▶ [RECORDS PROVIDED]:
:::
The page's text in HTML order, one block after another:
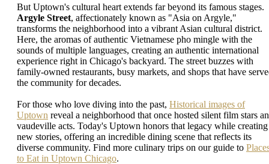
But Uptown's cultural heart extends far beyond its famous stages.
Argyle Street, affectionately known as "Asia on Argyle,"
transforms the neighborhood into a vibrant Asian cultural district.
Here, the aromas of authentic Vietnamese pho mingle with the
sounds of multiple languages, creating an authentic international
experience right in Chicago's backyard. The street buzzes with
family-owned restaurants, busy markets, and shops that have
the community for decades.
For those who love diving into the past, Historical images of
Uptown reveal a neighborhood that once hosted silent film stars
vaudeville acts. Today's Uptown honors that legacy while creating
new stories, offering an incredible dining scene that reflects its
diverse community. Find more culinary trips on our guide to
to Eat in Uptown Chicago.
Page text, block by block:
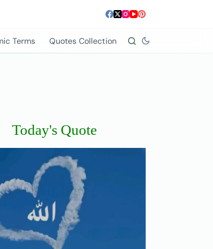
Terms Quotes Collection
Today's Quote
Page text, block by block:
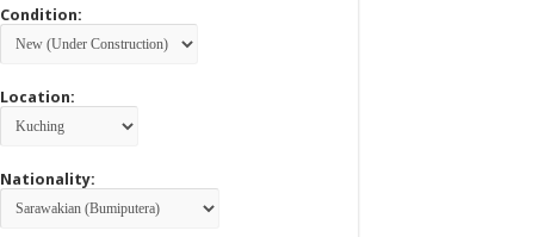
Condition:
Location:
Nationality:
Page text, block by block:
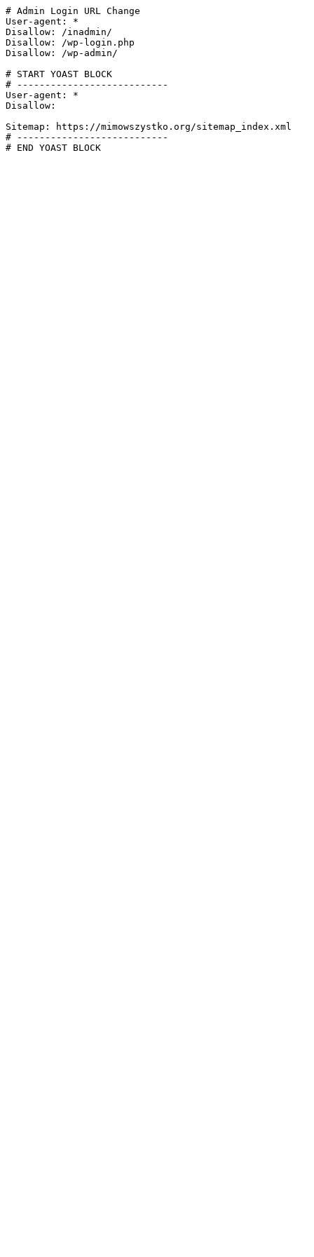
# Admin Login URL Change
User-agent: *
Disallow: /inadmin/
Disallow: /wp-login.php
Disallow: /wp-admin/
# START YOAST BLOCK
# ---------------------------
User-agent: *
Disallow:
Sitemap: https://mimowszystko.org/sitemap_index.xml
# ---------------------------
# END YOAST BLOCK
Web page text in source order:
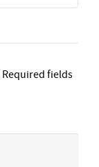
Required fields
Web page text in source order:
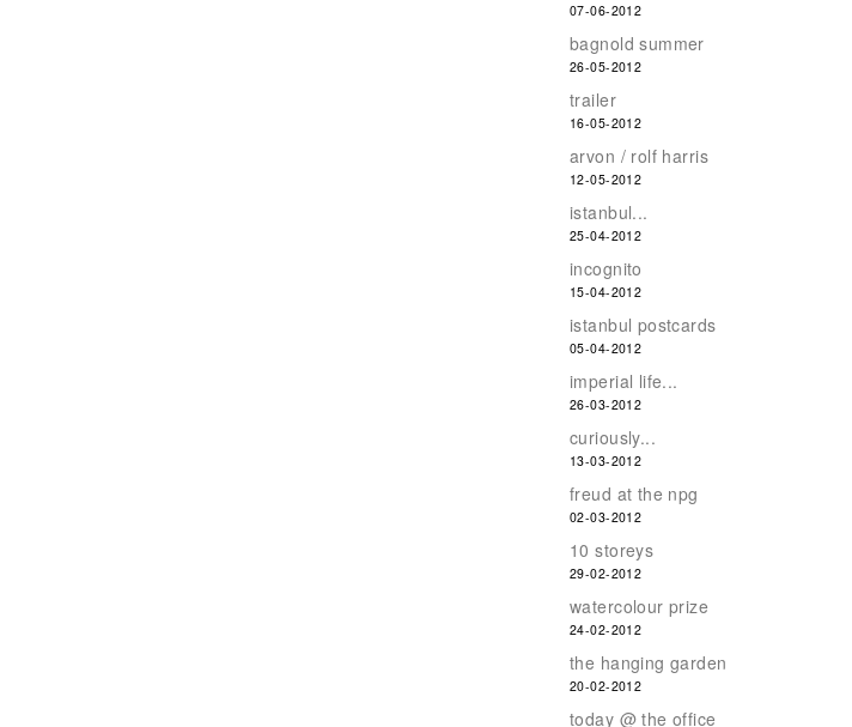
07-06-2012
bagnold summer
26-05-2012
trailer
16-05-2012
arvon / rolf harris
12-05-2012
istanbul...
25-04-2012
incognito
15-04-2012
istanbul postcards
05-04-2012
imperial life...
26-03-2012
curiously...
13-03-2012
freud at the npg
02-03-2012
10 storeys
29-02-2012
watercolour prize
24-02-2012
the hanging garden
20-02-2012
today @ the office
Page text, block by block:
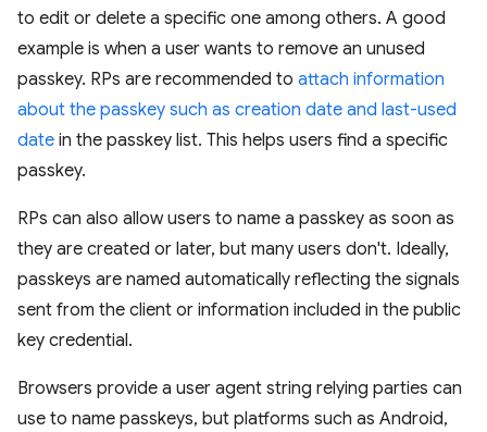
to edit or delete a specific one among others. A good
example is when a user wants to remove an unused
passkey. RPs are recommended to attach information
about the passkey such as creation date and last-used
date in the passkey list. This helps users find a specific
passkey.
RPs can also allow users to name a passkey as soon as
they are created or later, but many users don't. Ideally,
passkeys are named automatically reflecting the signals
sent from the client or information included in the public
key credential.
Browsers provide a user agent string relying parties can
use to name passkeys, but platforms such as Android,
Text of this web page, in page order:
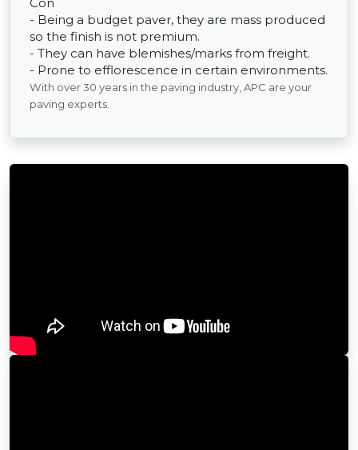
- Being a budget paver, they are mass produced
so the finish is not premium.
- They can have blemishes/marks from freight.
- Prone to efflorescence in certain environments.
With over 30 years in the paving industry, APC are your
paving experts.
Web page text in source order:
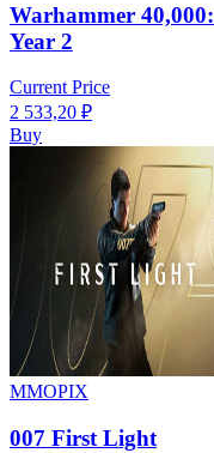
:::
Within the records above, find every line containing "neighborhood" and report only how many there are.

2